Without any images, output the records below verbatim.

** Data follows **

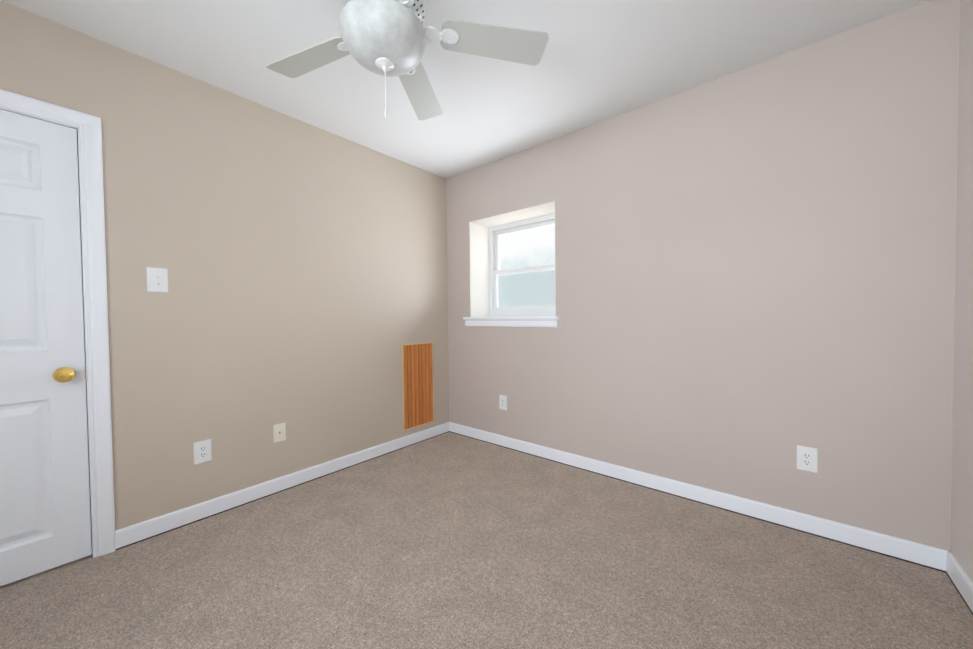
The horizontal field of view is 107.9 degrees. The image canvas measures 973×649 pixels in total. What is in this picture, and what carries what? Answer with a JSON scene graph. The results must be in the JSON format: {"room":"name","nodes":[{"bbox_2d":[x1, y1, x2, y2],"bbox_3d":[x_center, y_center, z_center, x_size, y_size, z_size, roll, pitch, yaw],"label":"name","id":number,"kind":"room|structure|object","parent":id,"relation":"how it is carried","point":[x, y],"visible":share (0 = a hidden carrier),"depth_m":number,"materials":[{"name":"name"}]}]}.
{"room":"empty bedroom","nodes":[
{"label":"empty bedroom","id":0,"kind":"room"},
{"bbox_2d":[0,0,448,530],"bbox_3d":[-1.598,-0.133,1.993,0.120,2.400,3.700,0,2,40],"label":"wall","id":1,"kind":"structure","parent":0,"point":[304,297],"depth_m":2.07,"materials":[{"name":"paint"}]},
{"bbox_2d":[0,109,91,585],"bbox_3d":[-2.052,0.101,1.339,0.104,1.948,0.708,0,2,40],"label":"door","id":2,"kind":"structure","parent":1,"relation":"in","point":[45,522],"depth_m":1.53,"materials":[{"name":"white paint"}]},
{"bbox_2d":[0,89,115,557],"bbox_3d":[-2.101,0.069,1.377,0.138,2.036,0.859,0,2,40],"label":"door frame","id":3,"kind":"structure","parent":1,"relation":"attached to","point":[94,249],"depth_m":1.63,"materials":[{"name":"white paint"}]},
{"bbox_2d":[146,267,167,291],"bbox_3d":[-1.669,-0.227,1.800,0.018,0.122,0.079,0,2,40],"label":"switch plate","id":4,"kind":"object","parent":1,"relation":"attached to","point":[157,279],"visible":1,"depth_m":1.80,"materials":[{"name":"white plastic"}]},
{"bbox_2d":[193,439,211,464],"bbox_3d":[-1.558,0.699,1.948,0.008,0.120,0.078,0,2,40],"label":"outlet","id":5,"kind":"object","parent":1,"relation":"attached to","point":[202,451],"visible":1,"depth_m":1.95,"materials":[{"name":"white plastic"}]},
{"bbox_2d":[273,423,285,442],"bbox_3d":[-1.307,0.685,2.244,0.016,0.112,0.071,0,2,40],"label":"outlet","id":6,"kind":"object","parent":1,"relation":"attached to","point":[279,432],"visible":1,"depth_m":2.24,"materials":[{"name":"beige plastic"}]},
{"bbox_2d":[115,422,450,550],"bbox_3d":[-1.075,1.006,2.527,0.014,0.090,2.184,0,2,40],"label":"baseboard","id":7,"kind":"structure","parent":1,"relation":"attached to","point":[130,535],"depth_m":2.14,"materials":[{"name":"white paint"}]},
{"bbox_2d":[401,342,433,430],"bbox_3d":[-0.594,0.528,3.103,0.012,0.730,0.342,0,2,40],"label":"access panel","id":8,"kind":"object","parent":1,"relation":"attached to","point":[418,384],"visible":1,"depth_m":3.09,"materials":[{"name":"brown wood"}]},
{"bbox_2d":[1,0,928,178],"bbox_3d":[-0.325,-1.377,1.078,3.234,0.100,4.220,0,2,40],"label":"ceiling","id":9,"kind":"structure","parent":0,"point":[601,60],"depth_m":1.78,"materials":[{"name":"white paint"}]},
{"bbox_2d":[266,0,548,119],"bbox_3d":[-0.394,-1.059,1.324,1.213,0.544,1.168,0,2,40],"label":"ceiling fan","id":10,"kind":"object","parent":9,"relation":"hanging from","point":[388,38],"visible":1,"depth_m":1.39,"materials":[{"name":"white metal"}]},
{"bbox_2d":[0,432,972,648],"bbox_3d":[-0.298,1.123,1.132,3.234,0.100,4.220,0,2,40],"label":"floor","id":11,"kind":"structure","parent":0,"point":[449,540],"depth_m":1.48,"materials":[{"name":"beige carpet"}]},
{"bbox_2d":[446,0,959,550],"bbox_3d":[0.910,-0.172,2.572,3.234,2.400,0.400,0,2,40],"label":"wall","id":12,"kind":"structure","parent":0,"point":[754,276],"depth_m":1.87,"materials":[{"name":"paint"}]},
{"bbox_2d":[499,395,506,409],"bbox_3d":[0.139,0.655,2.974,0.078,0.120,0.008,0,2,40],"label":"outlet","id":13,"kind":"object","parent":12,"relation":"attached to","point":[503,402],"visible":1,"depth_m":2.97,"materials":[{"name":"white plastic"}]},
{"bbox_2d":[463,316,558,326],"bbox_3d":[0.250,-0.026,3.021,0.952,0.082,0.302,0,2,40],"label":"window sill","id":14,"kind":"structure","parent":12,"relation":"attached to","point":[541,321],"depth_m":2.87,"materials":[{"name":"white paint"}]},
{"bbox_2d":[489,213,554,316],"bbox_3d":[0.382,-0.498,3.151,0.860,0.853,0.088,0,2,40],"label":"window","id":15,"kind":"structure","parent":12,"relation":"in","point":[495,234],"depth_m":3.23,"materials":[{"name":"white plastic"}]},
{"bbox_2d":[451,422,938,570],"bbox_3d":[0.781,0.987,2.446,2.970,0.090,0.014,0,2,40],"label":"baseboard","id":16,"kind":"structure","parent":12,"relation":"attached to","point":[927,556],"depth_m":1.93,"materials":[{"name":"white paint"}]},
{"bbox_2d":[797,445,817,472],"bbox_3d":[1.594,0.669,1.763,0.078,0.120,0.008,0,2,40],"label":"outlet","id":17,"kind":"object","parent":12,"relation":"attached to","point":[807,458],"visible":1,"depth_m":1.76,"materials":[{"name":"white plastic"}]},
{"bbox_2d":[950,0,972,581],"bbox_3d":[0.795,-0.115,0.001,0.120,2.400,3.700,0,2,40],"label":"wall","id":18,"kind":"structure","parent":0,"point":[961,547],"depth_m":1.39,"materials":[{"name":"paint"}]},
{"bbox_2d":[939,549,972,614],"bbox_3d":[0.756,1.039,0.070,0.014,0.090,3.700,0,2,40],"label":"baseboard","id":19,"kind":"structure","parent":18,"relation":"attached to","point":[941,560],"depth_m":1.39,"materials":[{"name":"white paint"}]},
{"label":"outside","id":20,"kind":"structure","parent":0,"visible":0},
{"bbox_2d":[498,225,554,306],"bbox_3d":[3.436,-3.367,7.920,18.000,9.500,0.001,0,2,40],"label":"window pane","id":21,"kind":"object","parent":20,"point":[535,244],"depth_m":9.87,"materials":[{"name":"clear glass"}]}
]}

** End of Data **

**Your solution**:
The horizontal field of view is 107.9 degrees. The image canvas measures 973×649 pixels in total. What is in this picture, and what carries what? Answer with a JSON scene graph. The results must be in the JSON format: {"room":"name","nodes":[{"bbox_2d":[x1, y1, x2, y2],"bbox_3d":[x_center, y_center, z_center, x_size, y_size, z_size, roll, pitch, yaw],"label":"name","id":number,"kind":"room|structure|object","parent":id,"relation":"how it is carried","point":[x, y],"visible":share (0 = a hidden carrier),"depth_m":number,"materials":[{"name":"name"}]}]}.
{"room":"empty bedroom","nodes":[
{"label":"empty bedroom","id":0,"kind":"room"},
{"bbox_2d":[0,0,448,530],"bbox_3d":[-1.598,-0.133,1.993,0.120,2.400,3.700,0,2,40],"label":"wall","id":1,"kind":"structure","parent":0,"point":[304,297],"depth_m":2.07,"materials":[{"name":"paint"}]},
{"bbox_2d":[0,109,91,585],"bbox_3d":[-2.052,0.101,1.339,0.104,1.948,0.708,0,2,40],"label":"door","id":2,"kind":"structure","parent":1,"relation":"in","point":[45,522],"depth_m":1.53,"materials":[{"name":"white paint"}]},
{"bbox_2d":[0,89,115,557],"bbox_3d":[-2.101,0.069,1.377,0.138,2.036,0.859,0,2,40],"label":"door frame","id":3,"kind":"structure","parent":1,"relation":"attached to","point":[94,249],"depth_m":1.63,"materials":[{"name":"white paint"}]},
{"bbox_2d":[146,267,167,291],"bbox_3d":[-1.669,-0.227,1.800,0.018,0.122,0.079,0,2,40],"label":"switch plate","id":4,"kind":"object","parent":1,"relation":"attached to","point":[157,279],"visible":1,"depth_m":1.80,"materials":[{"name":"white plastic"}]},
{"bbox_2d":[193,439,211,464],"bbox_3d":[-1.558,0.699,1.948,0.008,0.120,0.078,0,2,40],"label":"outlet","id":5,"kind":"object","parent":1,"relation":"attached to","point":[202,451],"visible":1,"depth_m":1.95,"materials":[{"name":"white plastic"}]},
{"bbox_2d":[273,423,285,442],"bbox_3d":[-1.307,0.685,2.244,0.016,0.112,0.071,0,2,40],"label":"outlet","id":6,"kind":"object","parent":1,"relation":"attached to","point":[279,432],"visible":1,"depth_m":2.24,"materials":[{"name":"beige plastic"}]},
{"bbox_2d":[115,422,450,550],"bbox_3d":[-1.075,1.006,2.527,0.014,0.090,2.184,0,2,40],"label":"baseboard","id":7,"kind":"structure","parent":1,"relation":"attached to","point":[130,535],"depth_m":2.14,"materials":[{"name":"white paint"}]},
{"bbox_2d":[401,342,433,430],"bbox_3d":[-0.594,0.528,3.103,0.012,0.730,0.342,0,2,40],"label":"access panel","id":8,"kind":"object","parent":1,"relation":"attached to","point":[418,384],"visible":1,"depth_m":3.09,"materials":[{"name":"brown wood"}]},
{"bbox_2d":[1,0,928,178],"bbox_3d":[-0.325,-1.377,1.078,3.234,0.100,4.220,0,2,40],"label":"ceiling","id":9,"kind":"structure","parent":0,"point":[601,60],"depth_m":1.78,"materials":[{"name":"white paint"}]},
{"bbox_2d":[266,0,548,119],"bbox_3d":[-0.394,-1.059,1.324,1.213,0.544,1.168,0,2,40],"label":"ceiling fan","id":10,"kind":"object","parent":9,"relation":"hanging from","point":[388,38],"visible":1,"depth_m":1.39,"materials":[{"name":"white metal"}]},
{"bbox_2d":[0,432,972,648],"bbox_3d":[-0.298,1.123,1.132,3.234,0.100,4.220,0,2,40],"label":"floor","id":11,"kind":"structure","parent":0,"point":[449,540],"depth_m":1.48,"materials":[{"name":"beige carpet"}]},
{"bbox_2d":[446,0,959,550],"bbox_3d":[0.910,-0.172,2.572,3.234,2.400,0.400,0,2,40],"label":"wall","id":12,"kind":"structure","parent":0,"point":[754,276],"depth_m":1.87,"materials":[{"name":"paint"}]},
{"bbox_2d":[499,395,506,409],"bbox_3d":[0.139,0.655,2.974,0.078,0.120,0.008,0,2,40],"label":"outlet","id":13,"kind":"object","parent":12,"relation":"attached to","point":[503,402],"visible":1,"depth_m":2.97,"materials":[{"name":"white plastic"}]},
{"bbox_2d":[463,316,558,326],"bbox_3d":[0.250,-0.026,3.021,0.952,0.082,0.302,0,2,40],"label":"window sill","id":14,"kind":"structure","parent":12,"relation":"attached to","point":[541,321],"depth_m":2.87,"materials":[{"name":"white paint"}]},
{"bbox_2d":[489,213,554,316],"bbox_3d":[0.382,-0.498,3.151,0.860,0.853,0.088,0,2,40],"label":"window","id":15,"kind":"structure","parent":12,"relation":"in","point":[495,234],"depth_m":3.23,"materials":[{"name":"white plastic"}]},
{"bbox_2d":[451,422,938,570],"bbox_3d":[0.781,0.987,2.446,2.970,0.090,0.014,0,2,40],"label":"baseboard","id":16,"kind":"structure","parent":12,"relation":"attached to","point":[927,556],"depth_m":1.93,"materials":[{"name":"white paint"}]},
{"bbox_2d":[797,445,817,472],"bbox_3d":[1.594,0.669,1.763,0.078,0.120,0.008,0,2,40],"label":"outlet","id":17,"kind":"object","parent":12,"relation":"attached to","point":[807,458],"visible":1,"depth_m":1.76,"materials":[{"name":"white plastic"}]},
{"bbox_2d":[950,0,972,581],"bbox_3d":[0.795,-0.115,0.001,0.120,2.400,3.700,0,2,40],"label":"wall","id":18,"kind":"structure","parent":0,"point":[961,547],"depth_m":1.39,"materials":[{"name":"paint"}]},
{"bbox_2d":[939,549,972,614],"bbox_3d":[0.756,1.039,0.070,0.014,0.090,3.700,0,2,40],"label":"baseboard","id":19,"kind":"structure","parent":18,"relation":"attached to","point":[941,560],"depth_m":1.39,"materials":[{"name":"white paint"}]},
{"label":"outside","id":20,"kind":"structure","parent":0,"visible":0},
{"bbox_2d":[498,225,554,306],"bbox_3d":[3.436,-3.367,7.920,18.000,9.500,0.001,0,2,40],"label":"window pane","id":21,"kind":"object","parent":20,"point":[535,244],"depth_m":9.87,"materials":[{"name":"clear glass"}]}
]}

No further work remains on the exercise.